Items from a data source:
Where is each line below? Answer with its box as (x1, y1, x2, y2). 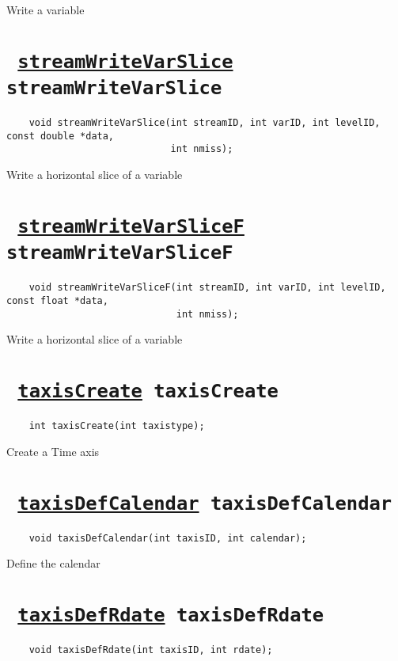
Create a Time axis (6, 443, 100, 459)
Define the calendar (6, 555, 100, 572)
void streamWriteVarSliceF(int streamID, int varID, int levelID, (28, 282, 386, 294)
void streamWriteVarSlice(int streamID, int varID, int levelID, (28, 117, 381, 129)
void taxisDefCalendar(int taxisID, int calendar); (28, 532, 307, 544)
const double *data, (6, 130, 115, 142)
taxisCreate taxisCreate (17, 380, 279, 403)
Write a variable (6, 2, 85, 17)
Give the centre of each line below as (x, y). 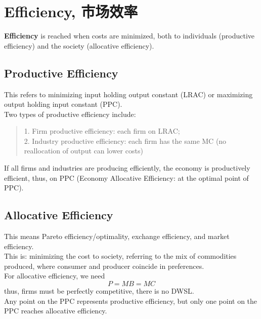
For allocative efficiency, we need (55, 276)
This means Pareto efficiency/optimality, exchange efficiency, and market (117, 236)
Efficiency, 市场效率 (71, 11)
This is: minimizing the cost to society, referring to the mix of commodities (120, 256)
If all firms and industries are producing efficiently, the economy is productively (127, 168)
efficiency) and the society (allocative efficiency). (79, 45)
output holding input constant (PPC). (63, 104)
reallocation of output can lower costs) (83, 151)
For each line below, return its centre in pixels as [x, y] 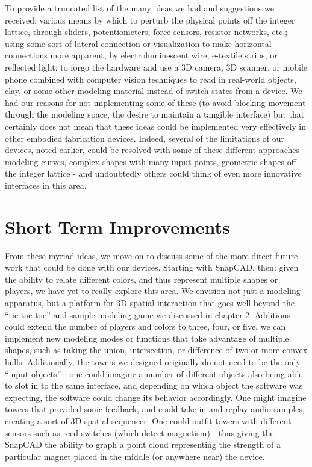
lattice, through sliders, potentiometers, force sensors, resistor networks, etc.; [146, 32]
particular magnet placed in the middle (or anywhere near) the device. [135, 456]
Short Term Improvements [117, 226]
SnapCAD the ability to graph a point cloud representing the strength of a [143, 444]
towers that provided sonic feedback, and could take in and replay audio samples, [155, 409]
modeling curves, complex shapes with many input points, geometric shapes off [151, 161]
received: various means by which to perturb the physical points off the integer [150, 20]
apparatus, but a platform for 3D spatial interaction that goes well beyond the [150, 302]
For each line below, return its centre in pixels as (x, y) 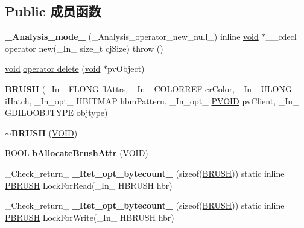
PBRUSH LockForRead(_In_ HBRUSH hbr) (89, 185)
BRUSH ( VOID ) (44, 132)
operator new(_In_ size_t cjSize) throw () (84, 48)
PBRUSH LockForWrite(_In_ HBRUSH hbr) (90, 217)
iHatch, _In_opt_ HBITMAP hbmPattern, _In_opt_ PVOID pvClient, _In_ (152, 100)
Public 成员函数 (53, 11)
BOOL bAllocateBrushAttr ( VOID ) (77, 153)
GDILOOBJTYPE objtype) (56, 112)
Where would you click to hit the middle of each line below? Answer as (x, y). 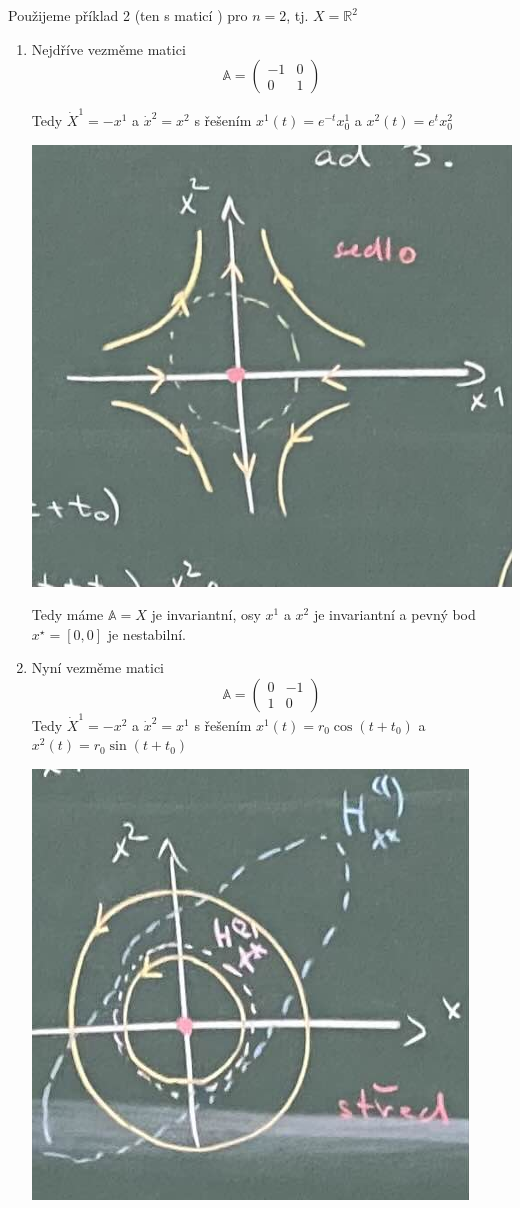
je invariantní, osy (206, 614)
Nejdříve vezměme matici (108, 48)
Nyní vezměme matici (97, 667)
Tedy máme (67, 614)
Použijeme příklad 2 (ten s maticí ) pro (128, 15)
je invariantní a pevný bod (394, 614)
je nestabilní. (146, 633)
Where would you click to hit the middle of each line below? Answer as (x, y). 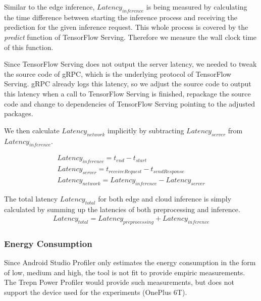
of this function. (29, 47)
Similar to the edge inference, (49, 7)
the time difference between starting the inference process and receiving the (121, 17)
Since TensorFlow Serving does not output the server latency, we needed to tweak (130, 64)
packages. (19, 113)
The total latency (31, 198)
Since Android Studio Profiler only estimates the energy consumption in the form (130, 262)
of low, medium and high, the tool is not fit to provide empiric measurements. (125, 272)
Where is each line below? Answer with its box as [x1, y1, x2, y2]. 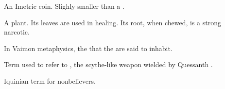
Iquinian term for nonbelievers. [4, 75, 96, 86]
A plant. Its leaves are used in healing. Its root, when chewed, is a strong [4, 17, 221, 27]
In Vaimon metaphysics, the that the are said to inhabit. [4, 43, 173, 53]
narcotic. [4, 27, 30, 37]
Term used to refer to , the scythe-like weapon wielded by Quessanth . [4, 59, 213, 70]
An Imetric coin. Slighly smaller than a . [4, 1, 124, 11]

• _What to do_:
Copy out all the records exactly, excluding pictures.

• _Task response_:
Where is each line below? Answer with its box as (x1, y1, x2, y2). 
Create a Time axis (6, 443, 100, 459)
Define the calendar (6, 555, 100, 572)
void streamWriteVarSliceF(int streamID, int varID, int levelID, (28, 282, 386, 294)
void streamWriteVarSlice(int streamID, int varID, int levelID, (28, 117, 381, 129)
void taxisDefCalendar(int taxisID, int calendar); (28, 532, 307, 544)
const double *data, (6, 130, 115, 142)
taxisCreate taxisCreate (17, 380, 279, 403)
Write a variable (6, 2, 85, 17)
Give the centre of each line below as (x, y). 
For allocative efficiency, we need (55, 276)
This means Pareto efficiency/optimality, exchange efficiency, and market (117, 236)
Efficiency, 市场效率 (71, 11)
This is: minimizing the cost to society, referring to the mix of commodities (120, 256)
If all firms and industries are producing efficiently, the economy is productively (127, 168)
efficiency) and the society (allocative efficiency). (79, 45)
output holding input constant (PPC). (63, 104)
reallocation of output can lower costs) (83, 151)
For each line below, return its centre in pixels as [x, y] 
lattice, through sliders, potentiometers, force sensors, resistor networks, etc.; [146, 32]
particular magnet placed in the middle (or anywhere near) the device. [135, 456]
Short Term Improvements [117, 226]
SnapCAD the ability to graph a point cloud representing the strength of a [143, 444]
towers that provided sonic feedback, and could take in and replay audio samples, [155, 409]
modeling curves, complex shapes with many input points, geometric shapes off [151, 161]
received: various means by which to perturb the physical points off the integer [150, 20]
apparatus, but a platform for 3D spatial interaction that goes well beyond the [150, 302]
For each line below, return its centre in pixels as (x, y) 
PBRUSH LockForRead(_In_ HBRUSH hbr) (89, 185)
BRUSH ( VOID ) (44, 132)
operator new(_In_ size_t cjSize) throw () (84, 48)
PBRUSH LockForWrite(_In_ HBRUSH hbr) (90, 217)
iHatch, _In_opt_ HBITMAP hbmPattern, _In_opt_ PVOID pvClient, _In_ (152, 100)
Public 成员函数 (53, 11)
BOOL bAllocateBrushAttr ( VOID ) (77, 153)
GDILOOBJTYPE objtype) (56, 112)
Where would you click to hit the middle of each line below? Answer as (x, y). 
je invariantní, osy (206, 614)
Nejdříve vezměme matici (108, 48)
Nyní vezměme matici (97, 667)
Tedy máme (67, 614)
Použijeme příklad 2 (ten s maticí ) pro (128, 15)
je invariantní a pevný bod (394, 614)
je nestabilní. (146, 633)
Where would you click to hit the middle of each line below? Answer as (x, y). 
of this function. (29, 47)
Similar to the edge inference, (49, 7)
the time difference between starting the inference process and receiving the (121, 17)
Since TensorFlow Serving does not output the server latency, we needed to tweak (130, 64)
packages. (19, 113)
The total latency (31, 198)
Since Android Studio Profiler only estimates the energy consumption in the form (130, 262)
of low, medium and high, the tool is not fit to provide empiric measurements. (125, 272)
Where is each line below? Answer with its box as [x1, y1, x2, y2]. 
Iquinian term for nonbelievers. [4, 75, 96, 86]
A plant. Its leaves are used in healing. Its root, when chewed, is a strong [4, 17, 221, 27]
In Vaimon metaphysics, the that the are said to inhabit. [4, 43, 173, 53]
narcotic. [4, 27, 30, 37]
Term used to refer to , the scythe-like weapon wielded by Quessanth . [4, 59, 213, 70]
An Imetric coin. Slighly smaller than a . [4, 1, 124, 11]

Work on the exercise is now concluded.